Andebol
Porque é que a defesa 6-0 continua a ser a base do andebol
Seis defesas alinhados sobre a linha dos seis metros parecem passivos. Na prática, obrigam o ataque a decidir primeiro.
· Rui Palmela · 5 min de leitura

Coimbra — Há sistemas defensivos mais vistosos no andebol, e quase todos aparecem em momentos concretos de um jogo. Mesmo assim, o 6-0 continua a ser o primeiro que se ensina nos escalões de formação e aquele a que as equipas voltam quando precisam de estabilidade. A razão não é conservadorismo: é geometria.
Uma linha, não seis jogadores
No 6-0, os seis defesas colocam-se lado a lado junto à linha dos seis metros e trabalham como um bloco articulado. Quando o portador da bola avança por um lado, todo o bloco desliza nesse sentido; quando a bola muda de lado, o bloco regressa. O defesa que sai a marcar nunca sai sozinho — sai coberto pelos dois companheiros mais próximos, que fecham o corredor que ele deixou aberto.
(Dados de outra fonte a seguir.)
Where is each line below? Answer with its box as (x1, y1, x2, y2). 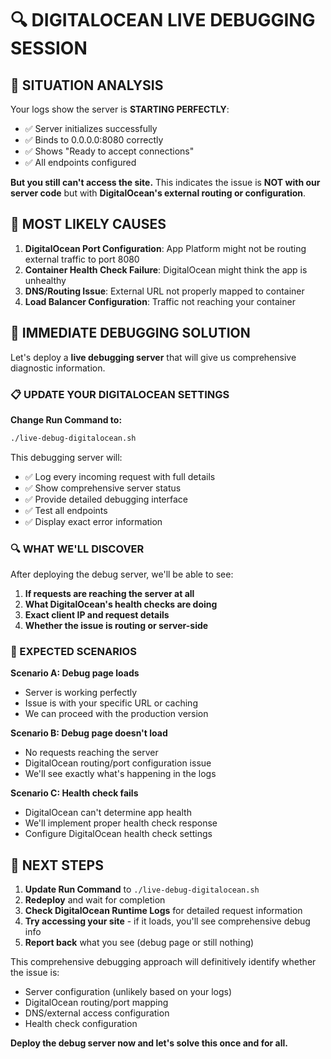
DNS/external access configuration (24, 1007, 170, 1019)
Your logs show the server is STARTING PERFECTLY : (10, 103, 230, 115)
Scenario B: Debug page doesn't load (10, 727, 168, 739)
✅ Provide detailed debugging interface (24, 493, 188, 505)
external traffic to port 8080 (24, 253, 140, 265)
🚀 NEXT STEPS (10, 857, 104, 874)
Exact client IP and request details (24, 609, 170, 621)
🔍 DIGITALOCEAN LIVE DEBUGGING (10, 9, 316, 32)
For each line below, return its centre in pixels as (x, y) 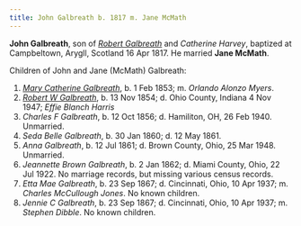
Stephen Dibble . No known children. (89, 212)
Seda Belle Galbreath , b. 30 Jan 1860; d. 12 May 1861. (122, 135)
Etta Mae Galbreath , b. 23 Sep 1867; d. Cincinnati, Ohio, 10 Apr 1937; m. (155, 183)
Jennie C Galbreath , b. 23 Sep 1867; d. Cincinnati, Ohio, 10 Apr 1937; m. (155, 203)
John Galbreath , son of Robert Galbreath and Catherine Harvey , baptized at (150, 43)
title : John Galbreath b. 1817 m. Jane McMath (98, 18)
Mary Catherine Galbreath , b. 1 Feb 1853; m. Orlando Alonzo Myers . (148, 87)
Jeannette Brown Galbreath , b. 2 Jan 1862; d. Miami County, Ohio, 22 (151, 164)
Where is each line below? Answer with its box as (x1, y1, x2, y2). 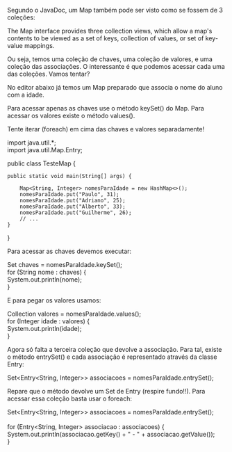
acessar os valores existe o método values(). (7, 111, 135, 120)
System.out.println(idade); (7, 325, 82, 332)
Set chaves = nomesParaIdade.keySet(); (7, 261, 123, 268)
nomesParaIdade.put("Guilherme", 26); (19, 209, 132, 216)
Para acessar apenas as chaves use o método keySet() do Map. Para (7, 104, 205, 112)
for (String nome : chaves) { (7, 268, 87, 276)
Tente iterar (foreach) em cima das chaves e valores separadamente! (7, 125, 205, 133)
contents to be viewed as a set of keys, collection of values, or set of (7, 34, 204, 42)
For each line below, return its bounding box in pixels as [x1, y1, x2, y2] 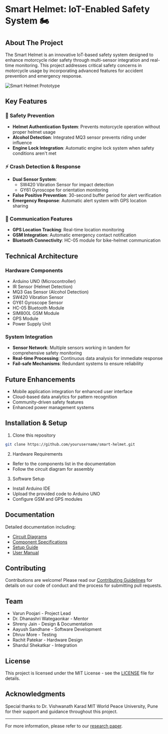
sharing [12, 203, 28, 209]
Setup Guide [12, 544, 38, 550]
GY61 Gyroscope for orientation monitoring [19, 187, 108, 193]
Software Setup [12, 476, 45, 482]
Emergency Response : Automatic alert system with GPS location [12, 197, 146, 203]
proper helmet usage [12, 129, 56, 135]
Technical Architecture [5, 252, 78, 260]
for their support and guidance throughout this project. [5, 708, 118, 714]
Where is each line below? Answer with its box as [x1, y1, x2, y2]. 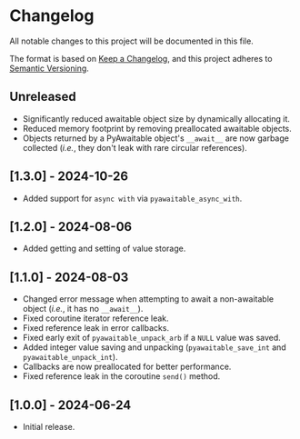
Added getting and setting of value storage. [22, 243, 186, 254]
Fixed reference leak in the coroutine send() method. [22, 371, 221, 382]
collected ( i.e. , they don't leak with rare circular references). [22, 142, 247, 153]
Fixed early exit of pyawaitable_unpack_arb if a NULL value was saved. [22, 333, 282, 344]
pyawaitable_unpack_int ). [22, 352, 118, 363]
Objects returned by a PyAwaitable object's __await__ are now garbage [22, 133, 289, 144]
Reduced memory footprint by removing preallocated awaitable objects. [22, 123, 293, 134]
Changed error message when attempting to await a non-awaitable [22, 294, 275, 304]
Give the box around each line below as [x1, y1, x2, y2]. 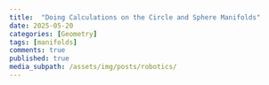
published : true [9, 54, 69, 63]
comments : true [9, 46, 66, 55]
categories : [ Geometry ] [9, 29, 98, 38]
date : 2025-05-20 [9, 21, 74, 30]
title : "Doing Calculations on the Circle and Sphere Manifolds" [9, 12, 261, 22]
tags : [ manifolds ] [9, 37, 77, 47]
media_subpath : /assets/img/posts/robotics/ [9, 63, 177, 72]
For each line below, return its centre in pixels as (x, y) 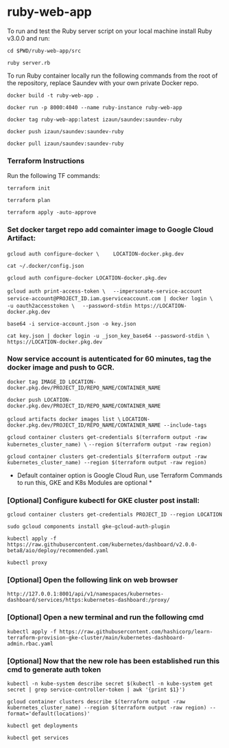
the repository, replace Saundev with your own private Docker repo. (103, 82)
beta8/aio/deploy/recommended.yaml (58, 551)
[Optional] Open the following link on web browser (93, 580)
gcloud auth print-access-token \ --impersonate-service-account (105, 291)
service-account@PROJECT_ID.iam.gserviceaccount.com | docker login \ (110, 298)
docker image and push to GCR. (61, 367)
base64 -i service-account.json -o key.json (72, 324)
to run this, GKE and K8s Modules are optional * (84, 482)

Esse encurtamento do espaço é o que torna o sistema tão difícil de atacar sem paciência. O ataque tem de circular a bola de um extremo ao outro várias vezes até conseguir que um defesa se atrase meio passo. É esse meio passo, e não a força do remate, que decide a maioria dos golos.
O pivô como chave
Contra uma linha compacta, o ataque coloca um pivô entre os defesas centrais, de costas para a baliza. A função dele raramente é receber a bola: é ocupar dois defesas ao mesmo tempo, empurrar, criar um obstáculo legal e abrir um intervalo de meio metro para quem entra a rematar. Quando um pivô consegue prender dois adversários, o 6-0 deixa de ter seis jogadores e passa a ter cinco.
Não se ataca o 6-0 com um remate. Ataca-se com uma sequência de decisões que o obrigue a mover-se sempre no mesmo sentido.
Quando se abandona a linha
Nem sempre o bloco fechado serve. Contra equipas que rematam bem de nove metros, os treinadores avançam um defesa e passam ao 5-1, ou avançam dois e chegam ao 3-2-1. Ganha-se pressão sobre o remate exterior e perde-se cobertura junto à área — um compromisso calculado que se assume, sobretudo, quando é preciso recuperar uma desvantagem no marcador.
Há ainda um detalhe que passa despercebido: o 6-0 protege o guarda-redes. Ao empurrar os remates para ângulos previsíveis, dá-lhe informação antecipada sobre a zona da baliza que tem de defender. Um guarda-redes que sabe de onde vem o remate está, na prática, meio golo à frente.
Por isso, mesmo em equipas que mudam de sistema três ou quatro vezes por jogo, a linha continua a ser o ponto de partida. É a configuração que exige menos correção individual e mais entendimento coletivo — e essa é, precisamente, a definição de uma boa defesa.